Regardless of pundits’ predicting the inevitable doom of the retail sector, it dominates the Indian market, and will continue to do so for years to come. The majority of India’s population is located in villages with poor, or no access to digital platforms. Plus our mentality of “dekho, parkho, khareedo” will continue to fuel retail dominance. No wonder the retail segment is expected to double its growth in the next 5 years.
Principal - license owners of products in India, and manufacturers - companies and retailers will step into the arena with ambitious plans.
Both entities form a key part of the retail industry. Of course, wholesalers and C&F agents contribute to functioning of the retail sector also. But principal companies and retailers are the only entities concerned with products and services reaching the customer.
For the remaining post, we will shed light on challenges both these players face.
Challenges for Principal Companies
Principal companies face many challenges in their pursuit of growth and sustenance. But their main challenges can be broken down into 3 avenues. They are:
1. Identifying Channel Partners
The biggest challenge for manufacturers is aligning with the right channel partner (read retailer). ‘Right’ here implies a retailer who gets the desired reach and revenue, and whose goals are in sync with those of the principal company.
The lack of effective processes to guide manufacturers in this step is stark. Principal companies must profile their preferred retailers on parameters like reach, sales experience, reputation, goal alignment and more. They might create a mental (or paper) image of such retailers. However, translating this paper image into real life is immensely challenging and exhausting for them.
When principal companies falter at the most important step, almost certainly, the channel partner does not meet their expectations.
Investment is another parameter where it’s important but challenging for principal companies to see eye-to-eye with retailers.
Principal companies might set their eyes on aggressive expansion in a geographic area. But the retailer they want to form a business relation with might not be so keen.
For instance, a furniture manufacturer might want to stock 20 units of a specific item with each retailer. But the retailers might not be keen, because this involves investment of space and inventory liability for them. At such times, the principal company must choose whether he wants presence in the geographic area (at the expense of quantity), or sales.
Taking this decision is a big challenge for principal companies. It’s difficult for them to predict how lucrative or expendable a location will be in the long run.
Collection of revenue also poses a huge challenge for principal companies. For instance, they might enter a transfer pricing agreement with retailers. This means they push their goods to retailers for a certain cost, and demand the retailers pay them within the credit period.
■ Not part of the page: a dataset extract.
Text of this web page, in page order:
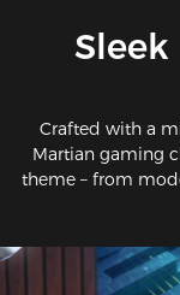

They don’t focus much on how the retailer recovers his cost and profit.
But if a retailer misses one payment, he won’t pick more goods until he has cleared it. This means a slowdown in sales for the principal company.
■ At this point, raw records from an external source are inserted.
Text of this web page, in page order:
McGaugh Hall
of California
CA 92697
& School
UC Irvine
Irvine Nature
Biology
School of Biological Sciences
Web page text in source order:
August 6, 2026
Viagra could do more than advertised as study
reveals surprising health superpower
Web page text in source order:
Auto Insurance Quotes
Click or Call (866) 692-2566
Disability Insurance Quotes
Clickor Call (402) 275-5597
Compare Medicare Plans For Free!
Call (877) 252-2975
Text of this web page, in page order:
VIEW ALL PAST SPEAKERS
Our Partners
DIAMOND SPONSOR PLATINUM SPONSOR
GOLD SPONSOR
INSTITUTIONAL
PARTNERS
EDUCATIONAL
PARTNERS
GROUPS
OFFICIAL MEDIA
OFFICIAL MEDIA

Designing the ideal collection and pricing model with their retail partners is another massive challenge for principal companies.
Challenges for Retailers
Retailers also face many challenges while engaging in business relations with principal companies. Obviously, their challenges are different. Some of the most crucial ones are:
1. Choosing the Right Mix
Retailers want to stock multiple brands to ensure their outlets stay functional and profitable. But a challenge for them is to choose the right mix of brands to partner with. They might partner with a brand whose goods do not move off the shelf quickly.
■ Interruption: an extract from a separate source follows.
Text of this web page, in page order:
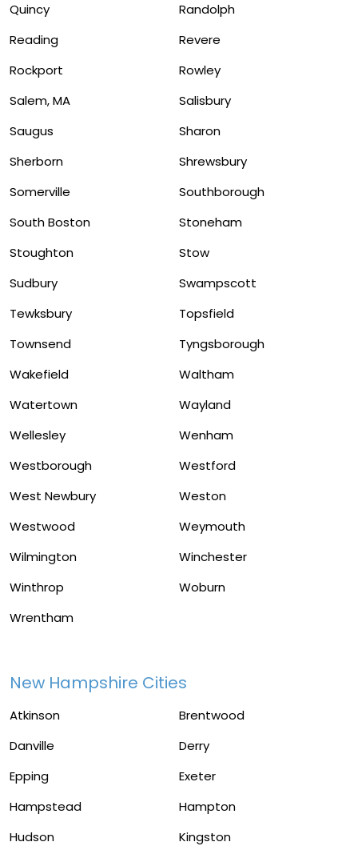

That leads to many cascading effects, one of which is inventory management.
2. Inventory management
It’s not difficult to guess the inventory needed for popular goods. But for no-so-popular goods, inventory management is challenging but essential.
Retailers might be lured by a higher margin offered by new principal companies who want to grab market share. But how much of that inventory sells depends on the principal company’s marketing, reputation, product demand and customer support.
The more time goods spend on shelves and in warehouses, the more the revenue of retailers is impacted. Their concept of mota mota hisaab largely stifles their growth. This is because beyond a point, they cannot focus on specifics or strategize deeply.
3. Visual Display
Merchandize display is the make-or-break for any retail store. Steve Jobs spent agonizingly long working on every element of Apple retail stores for years. The results are for us to see.
A retailer shouldn’t doesn’t just make visual merchandising attractive. He must ensure that the goods he stocks are properly visible. Failure to do this results in a revenue loss for his business.
For instance, if a lesser known brand gets visual preference over a more popular one, the latter could reduce its business arrangement with the retailer. This could lead to revenue losses for the retailer, since it’s easier for a popular brand to find other cooperating sales partners.
Parent companies also face challenges when it comes to visual merchandising. They instruct their sales teams to conduct periodic audits, because this ensures that parent companies are in the know of how their products are displayed at retail outlets. This, in turn, has a direct correlation with their sales. However, parent companies find it challenging to have control over the audit cycle, and whether they are conducted accurately.
The ideal business environment is one where principal companies and retailers don’t just grow individually, but together also. With a topography like India, retailers are crucial for principal companies, and vice versa. With the growing demand for better goods, it becomes increasingly important with each passing day for both entities to overcome these challenges and forge a strong business partnership.